Personal information
- Full name: Jorge Humberto Raggi
- Date of birth: February 17, 1938 (age 88)
- Place of birth: São Vicente, Portuguese Cape Verde
- Height: 1.73 m (5 ft 8 in)
- Position: Striker

Senior career*
- Years: Team / Apps / (Gls)
- 1957–1961: Académica / 69 / (20)
- 1961–1962: Inter Milan / 2 / (0)
- 1962–1964: Vicenza / 25 / (5)
- 1964–1966: Académica / 27 / (14)

Managerial career
- 1972: Académica

= Jorge Humberto =

Portuguese footballer

Jorge Humberto Raggi (born 17 February 1938), known as Humberto, is a Portuguese retired professional footballer who played as a striker.

==Football career==
Humberto played mostly for Académica de Coimbra during his professional career, starting and ending his nine-year career at the club.
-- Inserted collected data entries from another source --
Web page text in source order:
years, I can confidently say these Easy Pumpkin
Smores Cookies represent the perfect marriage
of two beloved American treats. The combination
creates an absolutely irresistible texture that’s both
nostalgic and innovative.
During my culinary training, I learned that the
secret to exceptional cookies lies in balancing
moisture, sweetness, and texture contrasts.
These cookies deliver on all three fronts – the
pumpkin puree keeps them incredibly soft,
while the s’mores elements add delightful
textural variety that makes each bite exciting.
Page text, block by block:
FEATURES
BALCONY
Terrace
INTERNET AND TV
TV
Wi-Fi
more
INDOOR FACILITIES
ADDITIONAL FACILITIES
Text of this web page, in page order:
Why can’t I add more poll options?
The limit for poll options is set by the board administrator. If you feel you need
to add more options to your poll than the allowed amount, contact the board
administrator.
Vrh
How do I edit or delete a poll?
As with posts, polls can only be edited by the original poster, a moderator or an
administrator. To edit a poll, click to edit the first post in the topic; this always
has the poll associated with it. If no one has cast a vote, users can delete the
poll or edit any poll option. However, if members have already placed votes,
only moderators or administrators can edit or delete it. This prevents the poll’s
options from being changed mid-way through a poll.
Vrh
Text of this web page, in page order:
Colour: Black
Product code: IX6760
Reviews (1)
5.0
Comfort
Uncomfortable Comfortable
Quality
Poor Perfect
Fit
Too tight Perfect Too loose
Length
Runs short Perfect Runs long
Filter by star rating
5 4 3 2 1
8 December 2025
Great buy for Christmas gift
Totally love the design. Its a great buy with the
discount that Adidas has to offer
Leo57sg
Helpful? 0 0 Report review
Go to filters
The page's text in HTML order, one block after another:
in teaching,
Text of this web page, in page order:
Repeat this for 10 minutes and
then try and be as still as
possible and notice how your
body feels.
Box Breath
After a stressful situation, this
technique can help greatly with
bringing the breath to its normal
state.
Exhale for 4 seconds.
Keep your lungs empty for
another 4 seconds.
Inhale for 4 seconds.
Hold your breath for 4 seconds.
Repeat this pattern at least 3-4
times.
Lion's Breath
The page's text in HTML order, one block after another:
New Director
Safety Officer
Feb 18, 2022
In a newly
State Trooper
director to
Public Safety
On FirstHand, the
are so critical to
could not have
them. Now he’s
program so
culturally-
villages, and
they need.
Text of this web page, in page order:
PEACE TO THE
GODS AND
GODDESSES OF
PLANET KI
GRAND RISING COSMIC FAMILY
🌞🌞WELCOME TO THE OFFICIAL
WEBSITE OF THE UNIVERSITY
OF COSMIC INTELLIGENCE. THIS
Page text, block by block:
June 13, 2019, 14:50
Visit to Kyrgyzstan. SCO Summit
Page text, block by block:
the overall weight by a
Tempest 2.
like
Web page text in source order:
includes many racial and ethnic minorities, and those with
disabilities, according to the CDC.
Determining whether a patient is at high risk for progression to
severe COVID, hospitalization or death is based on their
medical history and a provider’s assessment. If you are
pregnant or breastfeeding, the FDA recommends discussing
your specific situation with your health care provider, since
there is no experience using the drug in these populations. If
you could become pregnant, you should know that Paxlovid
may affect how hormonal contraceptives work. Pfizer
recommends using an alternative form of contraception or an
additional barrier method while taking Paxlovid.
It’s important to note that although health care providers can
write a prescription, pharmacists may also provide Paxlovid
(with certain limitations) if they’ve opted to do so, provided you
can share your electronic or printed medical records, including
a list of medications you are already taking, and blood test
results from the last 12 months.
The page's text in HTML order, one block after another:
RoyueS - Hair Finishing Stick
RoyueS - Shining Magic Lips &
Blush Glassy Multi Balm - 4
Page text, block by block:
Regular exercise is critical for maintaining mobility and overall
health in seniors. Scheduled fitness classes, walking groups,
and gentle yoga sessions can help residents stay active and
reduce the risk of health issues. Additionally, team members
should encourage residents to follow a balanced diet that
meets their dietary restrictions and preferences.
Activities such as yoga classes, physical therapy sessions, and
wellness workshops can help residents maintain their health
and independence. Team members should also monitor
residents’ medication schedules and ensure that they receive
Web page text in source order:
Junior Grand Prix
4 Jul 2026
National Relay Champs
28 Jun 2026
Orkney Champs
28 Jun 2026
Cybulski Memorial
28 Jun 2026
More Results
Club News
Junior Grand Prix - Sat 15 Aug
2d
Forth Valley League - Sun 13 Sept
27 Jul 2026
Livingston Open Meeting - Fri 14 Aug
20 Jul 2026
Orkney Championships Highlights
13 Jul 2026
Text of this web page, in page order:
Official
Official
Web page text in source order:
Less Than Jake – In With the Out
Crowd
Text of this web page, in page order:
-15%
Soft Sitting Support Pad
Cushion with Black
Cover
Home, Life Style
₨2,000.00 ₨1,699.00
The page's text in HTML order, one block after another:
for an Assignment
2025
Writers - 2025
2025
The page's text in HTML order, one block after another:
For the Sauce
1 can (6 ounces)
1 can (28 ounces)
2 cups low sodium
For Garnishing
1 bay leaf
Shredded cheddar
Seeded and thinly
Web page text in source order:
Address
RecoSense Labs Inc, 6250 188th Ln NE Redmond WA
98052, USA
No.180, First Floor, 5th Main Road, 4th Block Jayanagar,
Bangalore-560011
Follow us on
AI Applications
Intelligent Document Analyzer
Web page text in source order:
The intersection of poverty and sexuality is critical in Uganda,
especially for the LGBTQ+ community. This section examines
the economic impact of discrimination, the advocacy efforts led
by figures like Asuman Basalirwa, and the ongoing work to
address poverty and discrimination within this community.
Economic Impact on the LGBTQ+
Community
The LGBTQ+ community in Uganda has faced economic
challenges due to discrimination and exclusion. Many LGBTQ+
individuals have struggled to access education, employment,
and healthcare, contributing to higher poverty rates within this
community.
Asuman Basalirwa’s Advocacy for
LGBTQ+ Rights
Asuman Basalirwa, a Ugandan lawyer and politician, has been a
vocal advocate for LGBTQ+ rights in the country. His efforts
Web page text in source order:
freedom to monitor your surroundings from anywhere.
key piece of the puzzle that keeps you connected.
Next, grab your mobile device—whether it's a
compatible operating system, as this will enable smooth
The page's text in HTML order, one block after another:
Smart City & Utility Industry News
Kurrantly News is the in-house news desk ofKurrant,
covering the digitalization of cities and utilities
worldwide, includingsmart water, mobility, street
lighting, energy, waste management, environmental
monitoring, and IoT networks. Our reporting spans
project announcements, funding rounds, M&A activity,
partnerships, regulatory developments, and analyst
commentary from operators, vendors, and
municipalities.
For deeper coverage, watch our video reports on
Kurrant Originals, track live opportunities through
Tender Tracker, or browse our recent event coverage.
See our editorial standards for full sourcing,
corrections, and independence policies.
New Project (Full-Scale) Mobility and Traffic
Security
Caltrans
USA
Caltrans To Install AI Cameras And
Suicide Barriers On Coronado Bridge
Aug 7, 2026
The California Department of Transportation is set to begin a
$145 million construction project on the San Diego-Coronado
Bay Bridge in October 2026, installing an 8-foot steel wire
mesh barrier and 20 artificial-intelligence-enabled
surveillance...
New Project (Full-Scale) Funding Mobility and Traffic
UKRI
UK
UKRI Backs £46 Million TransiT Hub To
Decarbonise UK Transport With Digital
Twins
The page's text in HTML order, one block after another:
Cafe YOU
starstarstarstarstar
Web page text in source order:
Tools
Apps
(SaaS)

He also played for three seasons in Italy, with F.C. Internazionale Milano and Vicenza Calcio.

With the Nerazzurri, Humberto only appeared in two Serie A games, but he scored five goals in their 1961–62 Inter-Cities Fairs Cup campaign, including a hat-trick in the first round tie-breaker play-off game against 1. FC Köln.

==Personal life==

Jorge Humberto is pediatrician and is living in Macao.